Я бежал к дому, но отнюдь не собирался видеться с тетей. Я решил играть роль преступника, нервы которого не выдержали предстоящего свидания со своей жертвой. Я был очень рад вызову тети, он делал мое бегство более убедительным.

Я прошел в свою комнату, взял чемодан, положил в карман карточку Изабель и спустился по черному ходу, выходившему прямо во внешний холл. В одну минуту я пробежал луг перед домом и скрылся в кустах. Потом я вышел на дорогу. Из дому меня уже не было видно за деревьями. Через двадцать минут я был на станции и взял билет на Эксетер.

На станции все меня знали, но проследить меня дальше было, пожалуй, невозможно. Эксетер очень бойкая станция, и едва ли кто сможет проследить, что оттуда я выехал в Лондон. Во всяком случае мои следы после вокзала Ватерлоо в Лондоне будут потеряны.

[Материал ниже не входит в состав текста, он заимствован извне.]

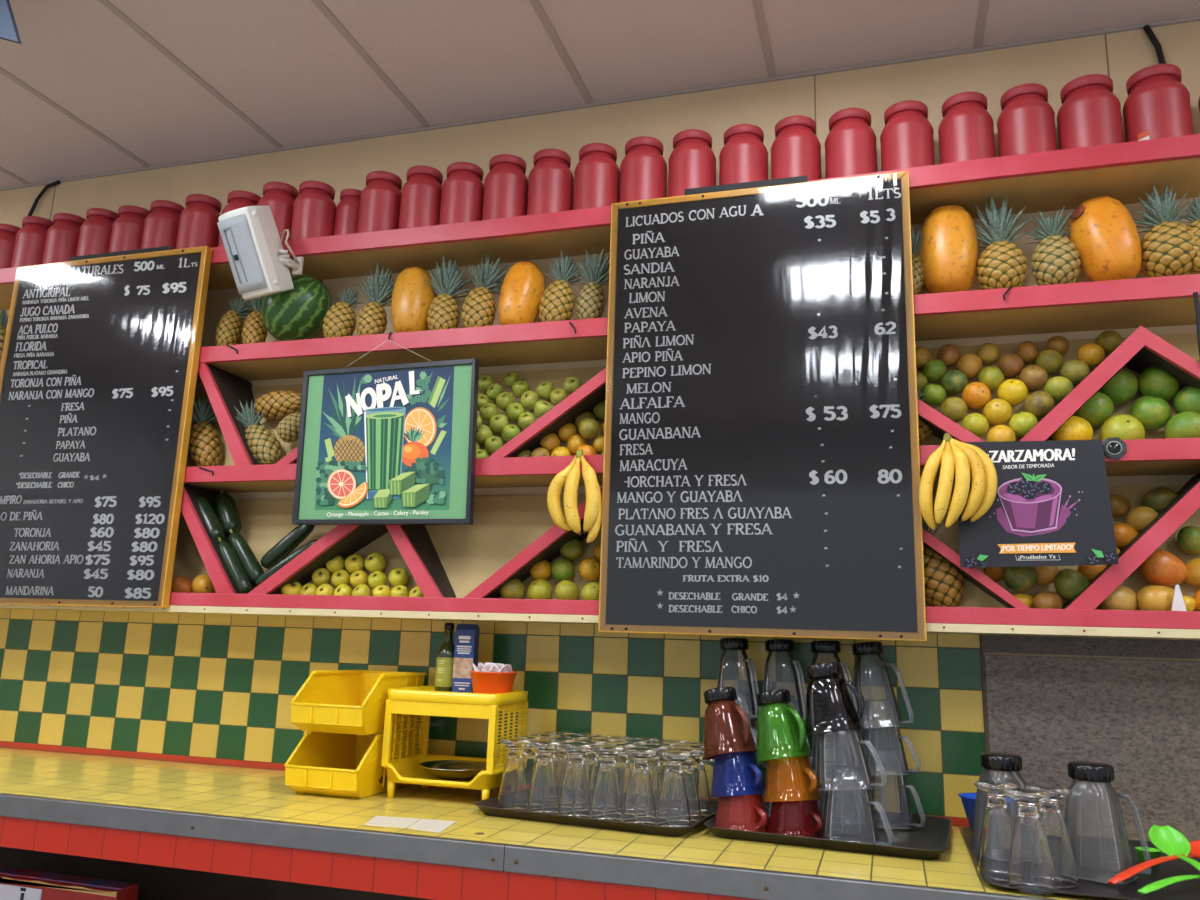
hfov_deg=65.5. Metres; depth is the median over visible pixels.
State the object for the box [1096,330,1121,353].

Ожидая на платформе, я испытывал мучительное желание вернуться к Изабель. В горле я ощущал такой комок, какого не помнил с самого раннего детства. Это было ужасно. Если бы не предстоящие приключения, я вернулся бы, но я был романтиком и был возбужден.

Когда расстаются двое возлюбленных, то меньше страдает тот, кто уезжает: движение, перемены и мелкие заботы заглушают боль. Так было и со мной, меня спасала необходимость думать о будущем, о деньгах, о Париже и Алжире, о шансах отыскать Майкла и Дигби…

Как бы то ни было, но я не вернулся. Когда дачный поезд лениво подполз к платформе, я с твердо сжатыми губами и болезненно сжимавшимся сердцем вошел в вагон и начал одно из самых странных путешествий, которое когда-либо выпадало на долю человека.